**Exercise goal:** Where a line has odd spacing or punctuation, keep it; transcribe all the entries exactly.

**** Task data

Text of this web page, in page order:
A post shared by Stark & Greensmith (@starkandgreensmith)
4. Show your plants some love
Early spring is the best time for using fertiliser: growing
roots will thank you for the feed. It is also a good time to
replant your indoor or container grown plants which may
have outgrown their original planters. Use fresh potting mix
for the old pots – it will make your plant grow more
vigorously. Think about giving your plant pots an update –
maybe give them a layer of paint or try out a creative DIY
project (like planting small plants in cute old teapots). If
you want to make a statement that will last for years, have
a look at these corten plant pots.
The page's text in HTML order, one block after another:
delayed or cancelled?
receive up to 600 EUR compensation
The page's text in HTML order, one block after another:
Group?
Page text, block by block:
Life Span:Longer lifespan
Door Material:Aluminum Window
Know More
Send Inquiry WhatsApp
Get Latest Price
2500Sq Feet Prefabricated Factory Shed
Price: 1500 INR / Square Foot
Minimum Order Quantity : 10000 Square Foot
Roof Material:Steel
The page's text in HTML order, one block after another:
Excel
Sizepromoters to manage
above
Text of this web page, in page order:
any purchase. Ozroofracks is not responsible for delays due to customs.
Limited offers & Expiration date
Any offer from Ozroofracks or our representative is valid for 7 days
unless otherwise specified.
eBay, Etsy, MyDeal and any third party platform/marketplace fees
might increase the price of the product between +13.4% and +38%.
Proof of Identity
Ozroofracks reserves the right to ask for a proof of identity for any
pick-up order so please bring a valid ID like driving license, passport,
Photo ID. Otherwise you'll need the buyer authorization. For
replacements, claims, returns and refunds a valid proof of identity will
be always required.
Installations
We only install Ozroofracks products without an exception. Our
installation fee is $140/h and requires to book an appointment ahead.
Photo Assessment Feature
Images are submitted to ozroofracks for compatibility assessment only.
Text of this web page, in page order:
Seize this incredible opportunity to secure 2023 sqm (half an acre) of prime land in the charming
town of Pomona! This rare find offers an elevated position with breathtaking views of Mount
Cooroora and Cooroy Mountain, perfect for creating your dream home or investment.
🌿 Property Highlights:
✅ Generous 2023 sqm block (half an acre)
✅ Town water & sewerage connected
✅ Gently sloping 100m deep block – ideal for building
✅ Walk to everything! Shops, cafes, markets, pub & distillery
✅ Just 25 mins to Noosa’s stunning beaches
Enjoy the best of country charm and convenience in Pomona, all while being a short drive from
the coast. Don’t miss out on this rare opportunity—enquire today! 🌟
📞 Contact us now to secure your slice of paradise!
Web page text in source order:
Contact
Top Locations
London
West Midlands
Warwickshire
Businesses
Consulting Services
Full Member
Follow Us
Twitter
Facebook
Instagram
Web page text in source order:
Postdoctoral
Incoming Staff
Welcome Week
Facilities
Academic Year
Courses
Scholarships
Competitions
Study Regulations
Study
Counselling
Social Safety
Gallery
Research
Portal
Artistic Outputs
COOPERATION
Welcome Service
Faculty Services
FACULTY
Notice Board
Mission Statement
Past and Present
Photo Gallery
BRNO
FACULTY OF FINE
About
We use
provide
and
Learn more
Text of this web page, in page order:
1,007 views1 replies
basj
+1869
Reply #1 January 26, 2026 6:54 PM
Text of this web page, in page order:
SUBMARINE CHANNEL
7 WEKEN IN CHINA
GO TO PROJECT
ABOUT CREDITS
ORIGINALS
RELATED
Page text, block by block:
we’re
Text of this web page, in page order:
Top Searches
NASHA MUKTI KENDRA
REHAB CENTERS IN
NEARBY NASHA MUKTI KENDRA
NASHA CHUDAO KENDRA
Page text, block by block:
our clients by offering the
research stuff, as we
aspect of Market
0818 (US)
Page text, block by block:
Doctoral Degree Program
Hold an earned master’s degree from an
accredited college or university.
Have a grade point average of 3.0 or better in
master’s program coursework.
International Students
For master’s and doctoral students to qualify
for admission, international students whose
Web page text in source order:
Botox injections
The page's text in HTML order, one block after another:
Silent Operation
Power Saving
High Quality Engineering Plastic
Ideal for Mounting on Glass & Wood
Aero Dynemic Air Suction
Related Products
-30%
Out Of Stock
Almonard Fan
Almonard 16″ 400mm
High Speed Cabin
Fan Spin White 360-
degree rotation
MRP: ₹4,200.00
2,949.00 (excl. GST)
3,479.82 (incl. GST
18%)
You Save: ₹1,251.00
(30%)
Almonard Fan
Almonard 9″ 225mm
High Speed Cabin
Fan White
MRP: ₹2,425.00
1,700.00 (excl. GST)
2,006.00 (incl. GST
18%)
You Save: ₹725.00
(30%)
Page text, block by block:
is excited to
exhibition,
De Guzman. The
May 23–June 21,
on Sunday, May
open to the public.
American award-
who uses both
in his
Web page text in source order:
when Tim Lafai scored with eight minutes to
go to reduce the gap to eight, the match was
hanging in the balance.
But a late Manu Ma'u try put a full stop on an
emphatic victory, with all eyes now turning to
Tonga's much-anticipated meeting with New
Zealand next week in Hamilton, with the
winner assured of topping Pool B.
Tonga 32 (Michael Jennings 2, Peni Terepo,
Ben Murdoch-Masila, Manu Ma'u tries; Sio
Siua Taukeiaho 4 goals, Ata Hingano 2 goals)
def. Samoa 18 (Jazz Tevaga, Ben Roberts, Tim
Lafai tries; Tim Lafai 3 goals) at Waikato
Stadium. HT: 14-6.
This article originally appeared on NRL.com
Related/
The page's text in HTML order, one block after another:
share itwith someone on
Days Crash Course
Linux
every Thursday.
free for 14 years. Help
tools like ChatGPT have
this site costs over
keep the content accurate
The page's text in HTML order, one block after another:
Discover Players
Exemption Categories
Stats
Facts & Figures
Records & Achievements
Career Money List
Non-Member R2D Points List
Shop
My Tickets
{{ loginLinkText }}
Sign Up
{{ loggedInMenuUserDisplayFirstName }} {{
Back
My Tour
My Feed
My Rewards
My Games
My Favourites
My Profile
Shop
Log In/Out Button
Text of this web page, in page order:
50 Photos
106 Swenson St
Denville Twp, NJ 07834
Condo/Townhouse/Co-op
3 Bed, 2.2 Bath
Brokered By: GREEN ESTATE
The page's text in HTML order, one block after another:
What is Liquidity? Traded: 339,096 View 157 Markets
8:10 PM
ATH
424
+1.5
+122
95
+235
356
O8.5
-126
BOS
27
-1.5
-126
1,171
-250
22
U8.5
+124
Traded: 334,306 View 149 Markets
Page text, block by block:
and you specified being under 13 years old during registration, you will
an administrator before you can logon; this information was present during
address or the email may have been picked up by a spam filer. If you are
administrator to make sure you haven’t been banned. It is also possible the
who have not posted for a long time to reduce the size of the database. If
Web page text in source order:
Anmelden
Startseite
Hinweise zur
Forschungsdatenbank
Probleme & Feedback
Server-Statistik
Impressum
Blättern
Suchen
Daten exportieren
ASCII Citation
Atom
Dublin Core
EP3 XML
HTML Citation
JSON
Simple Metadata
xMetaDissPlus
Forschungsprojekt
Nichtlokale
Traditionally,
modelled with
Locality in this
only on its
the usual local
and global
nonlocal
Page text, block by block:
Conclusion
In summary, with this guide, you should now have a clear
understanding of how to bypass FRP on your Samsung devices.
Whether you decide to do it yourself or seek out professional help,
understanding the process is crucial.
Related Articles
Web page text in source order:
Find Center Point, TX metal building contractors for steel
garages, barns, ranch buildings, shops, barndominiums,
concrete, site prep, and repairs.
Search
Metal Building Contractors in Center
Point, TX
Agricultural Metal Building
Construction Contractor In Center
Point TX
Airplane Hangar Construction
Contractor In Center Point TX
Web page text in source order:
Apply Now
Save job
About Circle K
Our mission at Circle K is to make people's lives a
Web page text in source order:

********

**Response area:**
Text of this web page, in page order:
A post shared by Stark & Greensmith (@starkandgreensmith)
4. Show your plants some love
Early spring is the best time for using fertiliser: growing
roots will thank you for the feed. It is also a good time to
replant your indoor or container grown plants which may
have outgrown their original planters. Use fresh potting mix
for the old pots – it will make your plant grow more
vigorously. Think about giving your plant pots an update –
maybe give them a layer of paint or try out a creative DIY
project (like planting small plants in cute old teapots). If
you want to make a statement that will last for years, have
a look at these corten plant pots.
The page's text in HTML order, one block after another:
delayed or cancelled?
receive up to 600 EUR compensation
The page's text in HTML order, one block after another:
Group?
Page text, block by block:
Life Span:Longer lifespan
Door Material:Aluminum Window
Know More
Send Inquiry WhatsApp
Get Latest Price
2500Sq Feet Prefabricated Factory Shed
Price: 1500 INR / Square Foot
Minimum Order Quantity : 10000 Square Foot
Roof Material:Steel
The page's text in HTML order, one block after another:
Excel
Sizepromoters to manage
above
Text of this web page, in page order:
any purchase. Ozroofracks is not responsible for delays due to customs.
Limited offers & Expiration date
Any offer from Ozroofracks or our representative is valid for 7 days
unless otherwise specified.
eBay, Etsy, MyDeal and any third party platform/marketplace fees
might increase the price of the product between +13.4% and +38%.
Proof of Identity
Ozroofracks reserves the right to ask for a proof of identity for any
pick-up order so please bring a valid ID like driving license, passport,
Photo ID. Otherwise you'll need the buyer authorization. For
replacements, claims, returns and refunds a valid proof of identity will
be always required.
Installations
We only install Ozroofracks products without an exception. Our
installation fee is $140/h and requires to book an appointment ahead.
Photo Assessment Feature
Images are submitted to ozroofracks for compatibility assessment only.
Text of this web page, in page order:
Seize this incredible opportunity to secure 2023 sqm (half an acre) of prime land in the charming
town of Pomona! This rare find offers an elevated position with breathtaking views of Mount
Cooroora and Cooroy Mountain, perfect for creating your dream home or investment.
🌿 Property Highlights:
✅ Generous 2023 sqm block (half an acre)
✅ Town water & sewerage connected
✅ Gently sloping 100m deep block – ideal for building
✅ Walk to everything! Shops, cafes, markets, pub & distillery
✅ Just 25 mins to Noosa’s stunning beaches
Enjoy the best of country charm and convenience in Pomona, all while being a short drive from
the coast. Don’t miss out on this rare opportunity—enquire today! 🌟
📞 Contact us now to secure your slice of paradise!
Web page text in source order:
Contact
Top Locations
London
West Midlands
Warwickshire
Businesses
Consulting Services
Full Member
Follow Us
Twitter
Facebook
Instagram
Web page text in source order:
Postdoctoral
Incoming Staff
Welcome Week
Facilities
Academic Year
Courses
Scholarships
Competitions
Study Regulations
Study
Counselling
Social Safety
Gallery
Research
Portal
Artistic Outputs
COOPERATION
Welcome Service
Faculty Services
FACULTY
Notice Board
Mission Statement
Past and Present
Photo Gallery
BRNO
FACULTY OF FINE
About
We use
provide
and
Learn more
Text of this web page, in page order:
1,007 views1 replies
basj
+1869
Reply #1 January 26, 2026 6:54 PM
Text of this web page, in page order:
SUBMARINE CHANNEL
7 WEKEN IN CHINA
GO TO PROJECT
ABOUT CREDITS
ORIGINALS
RELATED
Page text, block by block:
we’re
Text of this web page, in page order:
Top Searches
NASHA MUKTI KENDRA
REHAB CENTERS IN
NEARBY NASHA MUKTI KENDRA
NASHA CHUDAO KENDRA
Page text, block by block:
our clients by offering the
research stuff, as we
aspect of Market
0818 (US)
Page text, block by block:
Doctoral Degree Program
Hold an earned master’s degree from an
accredited college or university.
Have a grade point average of 3.0 or better in
master’s program coursework.
International Students
For master’s and doctoral students to qualify
for admission, international students whose
Web page text in source order:
Botox injections
The page's text in HTML order, one block after another:
Silent Operation
Power Saving
High Quality Engineering Plastic
Ideal for Mounting on Glass & Wood
Aero Dynemic Air Suction
Related Products
-30%
Out Of Stock
Almonard Fan
Almonard 16″ 400mm
High Speed Cabin
Fan Spin White 360-
degree rotation
MRP: ₹4,200.00
2,949.00 (excl. GST)
3,479.82 (incl. GST
18%)
You Save: ₹1,251.00
(30%)
Almonard Fan
Almonard 9″ 225mm
High Speed Cabin
Fan White
MRP: ₹2,425.00
1,700.00 (excl. GST)
2,006.00 (incl. GST
18%)
You Save: ₹725.00
(30%)
Page text, block by block:
is excited to
exhibition,
De Guzman. The
May 23–June 21,
on Sunday, May
open to the public.
American award-
who uses both
in his
Web page text in source order:
when Tim Lafai scored with eight minutes to
go to reduce the gap to eight, the match was
hanging in the balance.
But a late Manu Ma'u try put a full stop on an
emphatic victory, with all eyes now turning to
Tonga's much-anticipated meeting with New
Zealand next week in Hamilton, with the
winner assured of topping Pool B.
Tonga 32 (Michael Jennings 2, Peni Terepo,
Ben Murdoch-Masila, Manu Ma'u tries; Sio
Siua Taukeiaho 4 goals, Ata Hingano 2 goals)
def. Samoa 18 (Jazz Tevaga, Ben Roberts, Tim
Lafai tries; Tim Lafai 3 goals) at Waikato
Stadium. HT: 14-6.
This article originally appeared on NRL.com
Related/
The page's text in HTML order, one block after another:
share itwith someone on
Days Crash Course
Linux
every Thursday.
free for 14 years. Help
tools like ChatGPT have
this site costs over
keep the content accurate
The page's text in HTML order, one block after another:
Discover Players
Exemption Categories
Stats
Facts & Figures
Records & Achievements
Career Money List
Non-Member R2D Points List
Shop
My Tickets
{{ loginLinkText }}
Sign Up
{{ loggedInMenuUserDisplayFirstName }} {{
Back
My Tour
My Feed
My Rewards
My Games
My Favourites
My Profile
Shop
Log In/Out Button
Text of this web page, in page order:
50 Photos
106 Swenson St
Denville Twp, NJ 07834
Condo/Townhouse/Co-op
3 Bed, 2.2 Bath
Brokered By: GREEN ESTATE
The page's text in HTML order, one block after another:
What is Liquidity? Traded: 339,096 View 157 Markets
8:10 PM
ATH
424
+1.5
+122
95
+235
356
O8.5
-126
BOS
27
-1.5
-126
1,171
-250
22
U8.5
+124
Traded: 334,306 View 149 Markets
Page text, block by block:
and you specified being under 13 years old during registration, you will
an administrator before you can logon; this information was present during
address or the email may have been picked up by a spam filer. If you are
administrator to make sure you haven’t been banned. It is also possible the
who have not posted for a long time to reduce the size of the database. If
Web page text in source order:
Anmelden
Startseite
Hinweise zur
Forschungsdatenbank
Probleme & Feedback
Server-Statistik
Impressum
Blättern
Suchen
Daten exportieren
ASCII Citation
Atom
Dublin Core
EP3 XML
HTML Citation
JSON
Simple Metadata
xMetaDissPlus
Forschungsprojekt
Nichtlokale
Traditionally,
modelled with
Locality in this
only on its
the usual local
and global
nonlocal
Page text, block by block:
Conclusion
In summary, with this guide, you should now have a clear
understanding of how to bypass FRP on your Samsung devices.
Whether you decide to do it yourself or seek out professional help,
understanding the process is crucial.
Related Articles
Web page text in source order:
Find Center Point, TX metal building contractors for steel
garages, barns, ranch buildings, shops, barndominiums,
concrete, site prep, and repairs.
Search
Metal Building Contractors in Center
Point, TX
Agricultural Metal Building
Construction Contractor In Center
Point TX
Airplane Hangar Construction
Contractor In Center Point TX
Web page text in source order:
Apply Now
Save job
About Circle K
Our mission at Circle K is to make people's lives a
Web page text in source order:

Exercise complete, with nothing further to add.